Each entry below must be given again word for word, with no pictures.

Record set =
※

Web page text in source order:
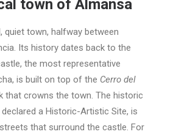
town of Almansa
quiet town, halfway between
Its history dates back to the
the most representative
is built on top of the Cerro del
that crowns the town. The historic
a Historic-Artistic Site, is
that surround the castle. For
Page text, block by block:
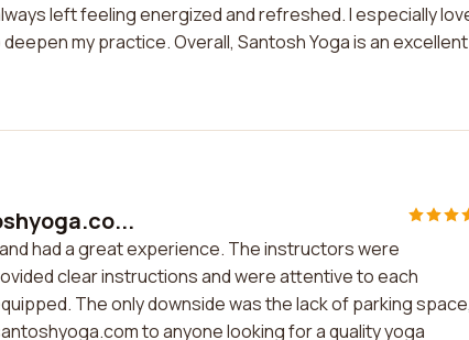
left feeling energized and refreshed. I especially
my practice. Overall, Santosh Yoga is an excellent
had a great experience. The instructors were
clear instructions and were attentive to each
The only downside was the lack of parking
to anyone looking for a quality yoga
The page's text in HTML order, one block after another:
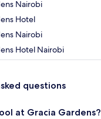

※

Written solution =
Web page text in source order:
town of Almansa
quiet town, halfway between
Its history dates back to the
the most representative
is built on top of the Cerro del
that crowns the town. The historic
a Historic-Artistic Site, is
that surround the castle. For
Page text, block by block:
left feeling energized and refreshed. I especially
my practice. Overall, Santosh Yoga is an excellent
had a great experience. The instructors were
clear instructions and were attentive to each
The only downside was the lack of parking
to anyone looking for a quality yoga
The page's text in HTML order, one block after another:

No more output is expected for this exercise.